Warning signs that the economy will overheat has spooked investors, who are demanding higher yields for U.S. Treasurys in expectation of rising interest rates. The five-year breakeven rate — a closely watched measure of expected inflation — is up to 2.7%, the highest it has been since the build-up to the 2008-2009 financial crisis.
The Federal Reserve is insistent that the effects of the price rises will be transitory as bottlenecks in supply chains ease and the effects of the stimulus wear off. But others believe the inflation impact will be larger.
A temporary jump in the consumer price index to 6%-7% is possible and, importantly, a structurally higher level could be sustained, according to Martin Enlund, global chief FX strategist at Nordea Bank.
"To bring these inflation measures sustainably to 4% — as orthodox economists will see it — we probably need either a surge in wage growth or a drop in productivity growth. We would argue that we are likely to get a bit of both," Enlund said in an interview.
Inflationary pressures on traveling and dining at restaurants have remained low during pandemic-related closures.

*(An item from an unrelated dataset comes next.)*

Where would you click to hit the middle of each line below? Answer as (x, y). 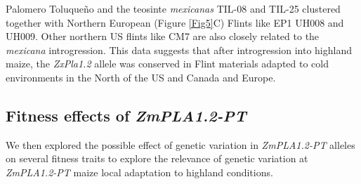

Even as those pressures lift during reopenings and higher rates of travel, price increases in both categories will have limited impact.
Eating at restaurants contributes just 3.2% of the overall consumer price index inflation weighting, while airline fares count for just 0.6%.
Costs of shelter — primarily rent — contributes to 33.3% of the consumer price index basket and 42% of the Fed's favored core index.
Rents rise when a tight labor market pushes up wages, according to BCA Research's Joshi. The U.S. has added jobs every month so far in 2021, peaking at 916,000 in March. The unemployment rate sat at 6.1% in April, down from its 14.8% peak a year earlier.
But that level is much higher than the 3.5% prevailing pre-pandemic, and Joshi expects structural changes in services sectors will mean many lost jobs will not come back.
It takes years for slack in the labor market to disappear after a recession, Joshi said. For example, it took four years for excess labor to be absorbed after the "dot-com bubble" in 2000, and that gap grew to six years following the 2008-2009 financial crisis.
Yet wage growth is accelerating. Private-sector wages rose 3% year over year in the first quarter, according to government data.
The Fed's own "Beige Book" reports, issued eight times per year, in addition to responses to business surveys offer evidence that labor shortages are triggering wage rises, according to Paul Ashworth, chief North America economist at Capital Economics.
"The focus has been on raw materials and intermediate inputs, but labor is also in short supply," Ashworth wrote in an email.
Ashworth said that while some people will be shielding from COVID-19, and others will be disincentivized from working due to enhanced unemployment benefits, a large number are retiring.
A tighter labor force and the desire of some Democrats in Washington to raise the federal minimum wage to $15 is also a growing concern for companies.
"Wages are top of mind for many companies — particularly those in service-related industries such as retail and restaurants, lodging and leisure, and healthcare," said David Tesher, S&P Global Ratings' head of North America Credit Research.
Structurally low inflation
Fears of a structural increase in inflation are misplaced, and mild deflation or price stability is "the steady state of any economy," Joshi said.
Double-digit inflation in the 1980s was an aberration caused by tight labor markets, an increase in unionization that gave labor massive bargaining power and a massive expansion of private debt, Joshi said.
"As long as we no longer have the rare star alignment that was the aberration, it is unlikely that we will have a structural inflation," Joshi said.
But others warn that inflationary signals will persist and the Fed will be forced to change its tune if the data continues.
"I'd argue that the April meeting may have been the last meeting in which the chairman could afford to be this dovish," Nordea's Enlund said.